Single by Aretha Franklin

from the album I Never Loved a Man the Way I Love You
- B-side: "Dr. Feelgood"
- Released: April 10, 1967
- Recorded: February 14, 1967
- Studio: Atlantic, New York City
- Genre: Soul; R&B;
- Length: 2:29
- Label: Atlantic
- Songwriter: Otis Redding
- Producers: Jerry Wexler & Arif Mardin

Aretha Franklin singles chronology
| "I Never Loved a Man (The Way I Love You)" (1967) | "Respect" (1967) | "Baby I Love You" (1967) |

= Respect (Aretha Franklin recording) =

"Respect" is a song recorded by American singer Aretha Franklin. It is a cover of the original song written and recorded by Otis Redding, and which Franklin rearranged and reshaped to give the perspective of a woman as opposed to Redding's male perspective. The music in the two versions is significantly different, while a few changes in the lyrics resulted in different narratives around the theme of human dignity that have been interpreted as commentaries on gender roles, relationships and "respect". Franklin's rendition of the song was released on April 10, 1967, by Atlantic Records as the second single from her breakthrough debut Atlantic album I Never Loved a Man the Way I Love You.

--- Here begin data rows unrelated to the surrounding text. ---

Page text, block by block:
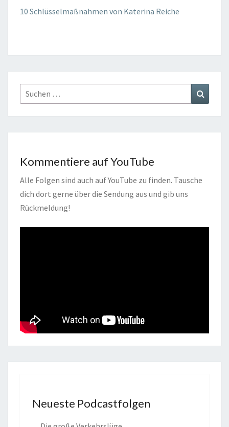
10 Schlüsselmaßnahmen von Katerina Reiche
Suchen
nach:
Kommentiere auf YouTube
Alle Folgen sind auch auf YouTube zu finden. Tausche
dich dort gerne über die Sendung aus und gib uns
Rückmeldung!
Neueste Podcastfolgen
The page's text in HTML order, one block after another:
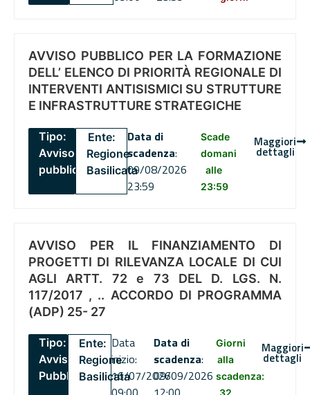
AVVISO PUBBLICO PER LA FORMAZIONE
DELL’ ELENCO DI PRIORITÀ REGIONALE DI
INTERVENTI ANTISISMICI SU STRUTTURE
E INFRASTRUTTURE STRATEGICHE
Tipo:
Avviso
pubblico
Ente:
Regione
Basilicata
Data di
scadenza:
09/08/2026
23:59
Scade
domani
alle
23:59
Maggiori
dettagli
AVVISO PER IL FINANZIAMENTO DI
PROGETTI DI RILEVANZA LOCALE DI CUI
AGLI ARTT. 72 e 73 DEL D. LGS. N.
117/2017 , .. ACCORDO DI PROGRAMMA
(ADP) 25- 27
Tipo:
Avviso
Pubblico
Ente:
Regione
Basilicata
Data
inizio:
16/07/2026
Data di
scadenza:
09/09/2026
Giorni
alla
scadenza:
Maggiori
dettagli
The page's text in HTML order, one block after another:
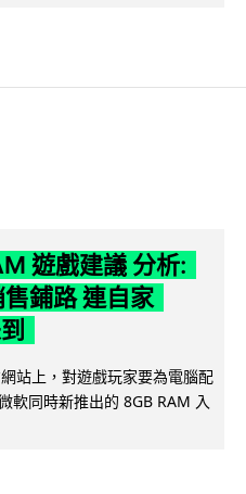
遊戲建議 分析:
鋪路 連自家
站上，對遊戲玩家要為電腦配
軟同時新推出的 8GB RAM 入
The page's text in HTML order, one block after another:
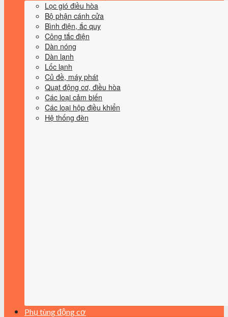
Lọc gió điều hòa
Bộ phận cánh cửa
Bình điện, ắc quy
Công tắc điện
Dàn nóng
Dàn lạnh
Lốc lạnh
Củ đề, máy phát
Quạt động cơ, điều hòa
Các loại cảm biến
Các loại hộp điều khiển
Hệ thống đèn
Phụ tùng động cơ
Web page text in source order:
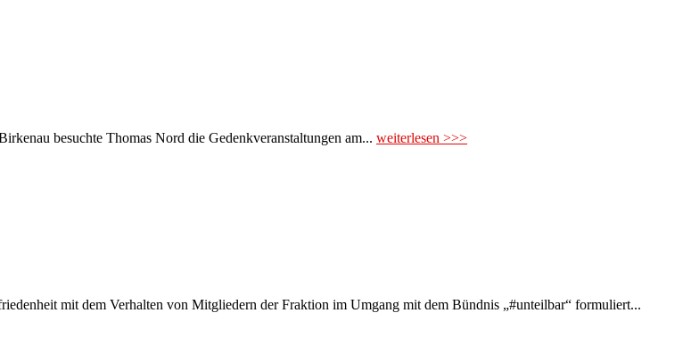
besuchte Thomas Nord die Gedenkveranstaltungen am... weiterlesen >>>
mit dem Verhalten von Mitgliedern der Fraktion im Umgang mit dem Bündnis „#unteilbar“ formuliert...

Upon its release, the song became an immediate hit, reaching number one on the Billboard Hot 100, where it stayed for two weeks and won Franklin two Grammy Awards at the 1968 ceremony, including the first of eight consecutive Grammys for Best Female R&B Vocal Performance.

The song has since been held as a protest anthem, thanks to its connections to both the civil rights movement of the 1960s and the second-wave feminist movement of the 1970s. It has since been heralded as Franklin's signature song despite her celebrated career of hit singles spanning thirty years. In 1998, Franklin re-recorded the tune for addition to the film and soundtrack to Blues Brothers 2000. It is also the title of Franklin's estate-approved biopic, released in 2021 and starring Jennifer Hudson, who portrayed Franklin.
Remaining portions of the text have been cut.